On Thu, 14 Aug 2003 18:13:04 -0700, Mary Shafer
wrote:

snip

The FAA regulates private (civil) aviation and public (government)
passenger-carrying operations, but no other public operations. NASA
flies fighters without FAA regulation but not the KingAirs carrying
managers around (new FAA rule, which was justified by a couple of
passenger-carrying charter-like flights, I think by state agencies,
that had serious accidents).


Lord help me for entering this thread, but it was sometime in the last
decade that "public use" w/passengers came in under the FAR (CFR for
those present that think like Tarver).


Late in the decade, I think.

Was seriously under the impression that no pax still meant no regs for
"public use" aircraft.


No regular pax.
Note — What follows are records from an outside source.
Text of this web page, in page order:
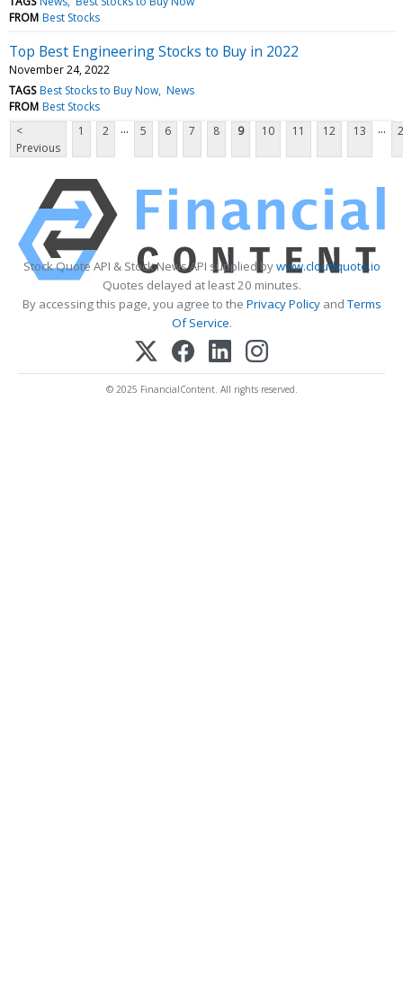
FROM Best Stocks
Top Best Engineering Stocks to Buy in 2022
November 24, 2022
TAGS Best Stocks to Buy Now News
FROM Best Stocks
<
Previous
1 2 ... 5 6 7 8 9 10 11 12 13 ...
Stock Quote API & Stock News API supplied bywww.cloudquote.io
Quotes delayed at least 20 minutes.
By accessing this page, you agree to the Privacy PolicyandTerms
Of Service.
© 2025 FinancialContent. All rights reserved.
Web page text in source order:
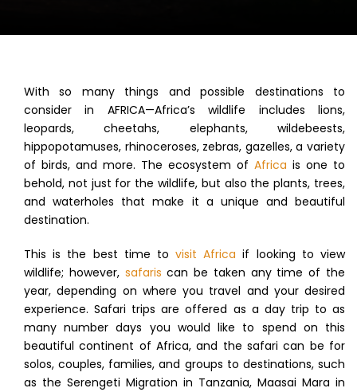
With so many things and possible destinations to
consider in AFRICA—Africa’s wildlife includes lions,
leopards, cheetahs, elephants, wildebeests,
hippopotamuses, rhinoceroses, zebras, gazelles, a variety
of birds, and more. The ecosystem of Africa is one to
behold, not just for the wildlife, but also the plants, trees,
and waterholes that make it a unique and beautiful
destination.
This is the best time tovisit Africa if looking to view
wildlife; however, safaris can be taken any time of the
year, depending on where you travel and your desired
experience. Safari trips are offered as a day trip to as
many number days you would like to spend on this
beautiful continent of Africa, and the safari can be for
solos, couples, families, and groups to destinations, such
as the Serengeti Migration in Tanzania, Maasai Mara in
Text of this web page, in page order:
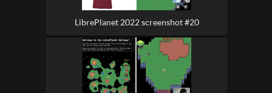
LibrePlanet 2022 screenshot #20
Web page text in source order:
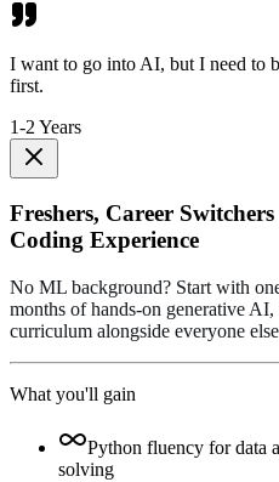
I want to go into AI, but I need to
first.
1-2 Years
Freshers, Career
Coding Experience
No ML background? Start with
months of hands-on generative
curriculum alongside everyone
What you'll gain
Python fluency for data
solving
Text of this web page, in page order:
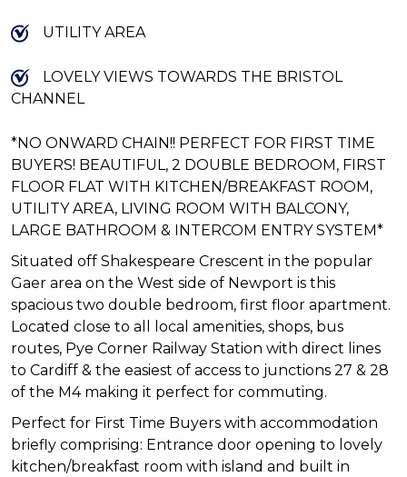
*NO ONWARD CHAIN!! PERFECT FOR FIRST TIME
BUYERS! BEAUTIFUL, 2 DOUBLE BEDROOM, FIRST
FLOOR FLAT WITH KITCHEN/BREAKFAST ROOM,
UTILITY AREA, LIVING ROOM WITH BALCONY,
LARGE BATHROOM & INTERCOM ENTRY SYSTEM*
Situated off Shakespeare Crescent in the popular
Gaer area on the West side of Newport is this
spacious two double bedroom, first floor apartment.
Located close to all local amenities, shops, bus
routes, Pye Corner Railway Station with direct lines
to Cardiff & the easiest of access to junctions 27 & 28
of the M4 making it perfect for commuting.
Perfect for First Time Buyers with accommodation
briefly comprising: Entrance door opening to lovely
kitchen/breakfast room with island and built in
UTILITY AREA
LOVELY VIEWS TOWARDS THE BRISTOL
CHANNEL
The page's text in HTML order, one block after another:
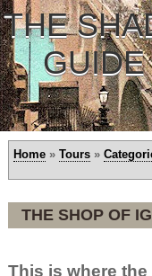
THE
Home » Tours »
THE SHOP OF
This is where
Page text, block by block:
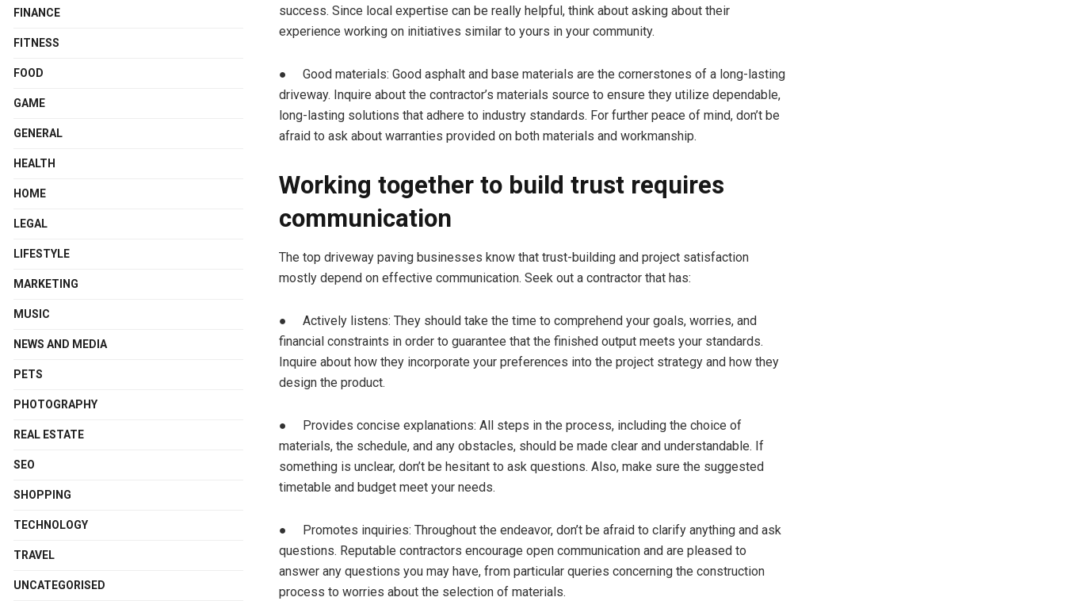
success. Since local expertise can be really helpful, think about asking about their
experience working on initiatives similar to yours in your community.
● Good materials: Good asphalt and base materials are the cornerstones of a long-lasting
driveway. Inquire about the contractor’s materials source to ensure they utilize dependable,
long-lasting solutions that adhere to industry standards. For further peace of mind, don’t be
afraid to ask about warranties provided on both materials and workmanship.
Working together to build trust requires
communication
The top driveway paving businesses know that trust-building and project satisfaction
mostly depend on effective communication. Seek out a contractor that has:
● Actively listens: They should take the time to comprehend your goals, worries, and
financial constraints in order to guarantee that the finished output meets your standards.
Inquire about how they incorporate your preferences into the project strategy and how they
design the product.
● Provides concise explanations: All steps in the process, including the choice of
materials, the schedule, and any obstacles, should be made clear and understandable. If
something is unclear, don’t be hesitant to ask questions. Also, make sure the suggested
timetable and budget meet your needs.
● Promotes inquiries: Throughout the endeavor, don’t be afraid to clarify anything and ask
questions. Reputable contractors encourage open communication and are pleased to
answer any questions you may have, from particular queries concerning the construction
process to worries about the selection of materials.
FINANCE
FITNESS
FOOD
GAME
GENERAL
HEALTH
HOME
LEGAL
LIFESTYLE
MARKETING
MUSIC
NEWS AND MEDIA
PETS
PHOTOGRAPHY
REAL ESTATE
SEO
SHOPPING
TECHNOLOGY
TRAVEL
UNCATEGORISED

It's OK to haul someone in the back very
occasionally, like on the Orbiter ferry flights on the 747.

We charter-hauled a Federal grant-funded duck-counter (I **** you not)
around in an Aztec for awhile a few years back, 'cause she couldn't do
the "mission" legally in a "public use" aircraft.
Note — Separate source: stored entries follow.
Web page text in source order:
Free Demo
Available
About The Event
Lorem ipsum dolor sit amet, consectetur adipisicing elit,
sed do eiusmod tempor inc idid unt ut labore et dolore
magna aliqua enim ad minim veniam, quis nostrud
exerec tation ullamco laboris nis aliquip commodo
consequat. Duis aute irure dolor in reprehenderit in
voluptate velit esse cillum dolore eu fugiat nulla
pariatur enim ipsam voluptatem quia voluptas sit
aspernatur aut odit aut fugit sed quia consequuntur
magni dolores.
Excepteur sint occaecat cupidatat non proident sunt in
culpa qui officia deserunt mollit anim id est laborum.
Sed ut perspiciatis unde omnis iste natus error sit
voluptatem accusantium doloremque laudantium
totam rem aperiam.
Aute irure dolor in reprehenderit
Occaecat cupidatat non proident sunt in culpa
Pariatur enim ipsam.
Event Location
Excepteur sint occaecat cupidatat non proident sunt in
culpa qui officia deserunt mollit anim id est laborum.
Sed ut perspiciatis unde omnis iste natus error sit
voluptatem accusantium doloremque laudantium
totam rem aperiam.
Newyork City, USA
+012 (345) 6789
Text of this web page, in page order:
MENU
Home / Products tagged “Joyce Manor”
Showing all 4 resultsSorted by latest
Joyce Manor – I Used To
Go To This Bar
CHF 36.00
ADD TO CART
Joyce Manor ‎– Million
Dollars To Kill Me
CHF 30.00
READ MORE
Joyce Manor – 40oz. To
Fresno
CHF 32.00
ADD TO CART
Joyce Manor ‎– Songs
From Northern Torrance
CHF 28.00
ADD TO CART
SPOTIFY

If the duck counting were part of the mission of the agency, it should
have been OK. The rule isn't against carrying people, it's against
running a charter airline in disguise. Local flights with pax doing
something agency-charter-related are OK.

In other words, carrying engineers on a KingAir while doing research
with a helmet-mounted display doesn't make that KingAir into a
passenger airplane under FAA regulation. Running a KingAir full of
managers up to the Bay Area and back twice a week does.